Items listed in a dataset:
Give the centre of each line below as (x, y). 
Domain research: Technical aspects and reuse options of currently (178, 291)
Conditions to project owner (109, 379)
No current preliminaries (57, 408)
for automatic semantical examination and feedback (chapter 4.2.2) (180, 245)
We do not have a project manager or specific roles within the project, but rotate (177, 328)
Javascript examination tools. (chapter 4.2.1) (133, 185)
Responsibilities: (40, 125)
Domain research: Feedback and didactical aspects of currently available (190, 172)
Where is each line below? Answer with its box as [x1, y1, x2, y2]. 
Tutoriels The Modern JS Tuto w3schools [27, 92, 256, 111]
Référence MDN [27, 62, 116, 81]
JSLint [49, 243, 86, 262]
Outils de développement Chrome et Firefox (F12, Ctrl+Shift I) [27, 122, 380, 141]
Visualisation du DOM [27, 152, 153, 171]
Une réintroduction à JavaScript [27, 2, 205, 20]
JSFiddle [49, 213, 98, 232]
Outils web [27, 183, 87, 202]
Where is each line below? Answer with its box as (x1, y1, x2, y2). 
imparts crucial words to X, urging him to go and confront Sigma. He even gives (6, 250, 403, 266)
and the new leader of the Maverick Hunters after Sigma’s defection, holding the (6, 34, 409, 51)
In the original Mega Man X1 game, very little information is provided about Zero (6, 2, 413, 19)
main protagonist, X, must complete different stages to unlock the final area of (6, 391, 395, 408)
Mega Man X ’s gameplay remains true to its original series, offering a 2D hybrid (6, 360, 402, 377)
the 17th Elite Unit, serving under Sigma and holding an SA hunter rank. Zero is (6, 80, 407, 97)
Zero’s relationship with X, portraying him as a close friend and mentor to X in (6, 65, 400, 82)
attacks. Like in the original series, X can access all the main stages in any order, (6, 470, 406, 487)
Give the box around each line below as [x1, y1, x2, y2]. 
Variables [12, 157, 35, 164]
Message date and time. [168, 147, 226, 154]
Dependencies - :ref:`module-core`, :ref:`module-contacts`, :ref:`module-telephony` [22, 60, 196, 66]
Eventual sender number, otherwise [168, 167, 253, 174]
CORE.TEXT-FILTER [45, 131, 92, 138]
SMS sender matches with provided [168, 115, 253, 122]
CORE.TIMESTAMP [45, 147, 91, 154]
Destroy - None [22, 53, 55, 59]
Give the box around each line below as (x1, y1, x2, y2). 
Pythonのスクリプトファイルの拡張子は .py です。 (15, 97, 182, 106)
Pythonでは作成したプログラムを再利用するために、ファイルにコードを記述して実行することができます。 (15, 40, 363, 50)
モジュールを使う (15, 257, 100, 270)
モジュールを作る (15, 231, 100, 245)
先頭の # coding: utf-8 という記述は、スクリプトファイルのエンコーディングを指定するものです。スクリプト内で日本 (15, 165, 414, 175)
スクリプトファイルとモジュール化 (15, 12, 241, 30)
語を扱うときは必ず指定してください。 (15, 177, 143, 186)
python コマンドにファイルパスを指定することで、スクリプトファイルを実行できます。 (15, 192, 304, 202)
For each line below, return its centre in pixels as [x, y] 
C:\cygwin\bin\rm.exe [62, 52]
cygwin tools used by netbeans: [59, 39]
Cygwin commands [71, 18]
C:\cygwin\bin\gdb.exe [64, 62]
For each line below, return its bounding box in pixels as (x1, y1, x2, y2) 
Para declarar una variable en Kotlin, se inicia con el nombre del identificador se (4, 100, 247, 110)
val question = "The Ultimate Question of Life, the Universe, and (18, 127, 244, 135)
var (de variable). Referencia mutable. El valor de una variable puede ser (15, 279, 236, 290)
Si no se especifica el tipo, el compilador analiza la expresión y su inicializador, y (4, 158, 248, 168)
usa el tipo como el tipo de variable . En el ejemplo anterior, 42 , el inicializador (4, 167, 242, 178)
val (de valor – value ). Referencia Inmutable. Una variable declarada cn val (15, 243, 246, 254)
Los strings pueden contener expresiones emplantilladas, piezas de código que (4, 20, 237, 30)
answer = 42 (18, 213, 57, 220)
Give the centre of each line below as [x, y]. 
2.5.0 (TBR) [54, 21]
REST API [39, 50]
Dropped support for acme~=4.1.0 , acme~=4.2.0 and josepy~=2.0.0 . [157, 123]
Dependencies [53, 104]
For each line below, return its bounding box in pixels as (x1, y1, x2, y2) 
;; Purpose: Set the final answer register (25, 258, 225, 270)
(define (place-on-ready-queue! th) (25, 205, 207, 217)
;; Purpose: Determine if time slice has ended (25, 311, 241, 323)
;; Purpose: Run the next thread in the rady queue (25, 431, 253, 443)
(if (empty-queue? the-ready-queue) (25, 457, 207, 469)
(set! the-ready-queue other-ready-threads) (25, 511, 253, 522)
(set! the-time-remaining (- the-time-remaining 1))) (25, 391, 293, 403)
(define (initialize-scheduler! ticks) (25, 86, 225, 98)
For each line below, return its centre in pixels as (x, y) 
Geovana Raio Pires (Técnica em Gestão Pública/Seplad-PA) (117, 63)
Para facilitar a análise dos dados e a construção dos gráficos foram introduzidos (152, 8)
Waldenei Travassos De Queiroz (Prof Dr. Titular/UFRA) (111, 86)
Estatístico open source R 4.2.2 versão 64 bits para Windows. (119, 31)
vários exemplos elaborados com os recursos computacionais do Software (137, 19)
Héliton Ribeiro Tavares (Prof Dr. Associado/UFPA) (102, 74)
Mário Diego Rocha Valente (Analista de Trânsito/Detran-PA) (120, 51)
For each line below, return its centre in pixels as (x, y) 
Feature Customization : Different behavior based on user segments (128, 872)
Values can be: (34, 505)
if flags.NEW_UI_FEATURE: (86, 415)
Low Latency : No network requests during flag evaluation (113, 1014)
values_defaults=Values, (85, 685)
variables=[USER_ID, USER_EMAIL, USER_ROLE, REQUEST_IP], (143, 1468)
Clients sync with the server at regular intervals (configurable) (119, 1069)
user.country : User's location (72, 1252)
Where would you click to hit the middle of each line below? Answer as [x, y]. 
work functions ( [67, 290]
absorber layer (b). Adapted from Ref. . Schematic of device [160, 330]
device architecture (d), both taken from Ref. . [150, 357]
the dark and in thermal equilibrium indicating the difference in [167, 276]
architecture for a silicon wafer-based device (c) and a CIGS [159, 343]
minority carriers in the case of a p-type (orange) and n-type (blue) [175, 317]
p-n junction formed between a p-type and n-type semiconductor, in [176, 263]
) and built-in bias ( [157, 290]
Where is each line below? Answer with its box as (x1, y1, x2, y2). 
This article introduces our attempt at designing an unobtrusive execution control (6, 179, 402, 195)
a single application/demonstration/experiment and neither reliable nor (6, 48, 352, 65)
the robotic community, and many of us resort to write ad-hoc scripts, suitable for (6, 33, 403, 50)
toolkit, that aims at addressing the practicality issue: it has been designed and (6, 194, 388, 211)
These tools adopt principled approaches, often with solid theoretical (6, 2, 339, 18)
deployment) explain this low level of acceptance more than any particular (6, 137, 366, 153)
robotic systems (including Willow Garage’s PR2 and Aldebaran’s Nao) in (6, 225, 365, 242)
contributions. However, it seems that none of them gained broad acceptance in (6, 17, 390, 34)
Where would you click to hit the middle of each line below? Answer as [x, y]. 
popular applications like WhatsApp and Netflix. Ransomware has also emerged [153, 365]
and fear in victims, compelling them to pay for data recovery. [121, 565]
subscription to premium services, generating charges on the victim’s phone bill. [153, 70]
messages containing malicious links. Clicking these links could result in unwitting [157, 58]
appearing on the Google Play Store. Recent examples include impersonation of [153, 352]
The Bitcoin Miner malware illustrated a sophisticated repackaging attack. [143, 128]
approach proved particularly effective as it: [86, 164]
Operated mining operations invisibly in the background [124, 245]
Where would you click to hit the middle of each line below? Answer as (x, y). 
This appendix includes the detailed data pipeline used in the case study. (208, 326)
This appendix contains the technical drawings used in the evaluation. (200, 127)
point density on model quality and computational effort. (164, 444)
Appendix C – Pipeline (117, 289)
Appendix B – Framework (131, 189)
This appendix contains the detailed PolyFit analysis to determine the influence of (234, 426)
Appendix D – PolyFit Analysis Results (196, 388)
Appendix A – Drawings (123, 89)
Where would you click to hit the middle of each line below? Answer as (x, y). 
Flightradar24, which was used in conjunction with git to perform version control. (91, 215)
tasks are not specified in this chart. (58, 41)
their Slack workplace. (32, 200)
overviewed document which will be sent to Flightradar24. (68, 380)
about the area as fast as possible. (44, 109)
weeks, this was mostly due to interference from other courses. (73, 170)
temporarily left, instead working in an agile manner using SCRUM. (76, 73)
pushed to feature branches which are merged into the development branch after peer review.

▸ Directions
Throughout the data above, copy all lines where the word "research" is found.

▸ Task output
Domain research: Technical aspects and reuse options of currently (178, 291)
Domain research: Feedback and didactical aspects of currently available (190, 172)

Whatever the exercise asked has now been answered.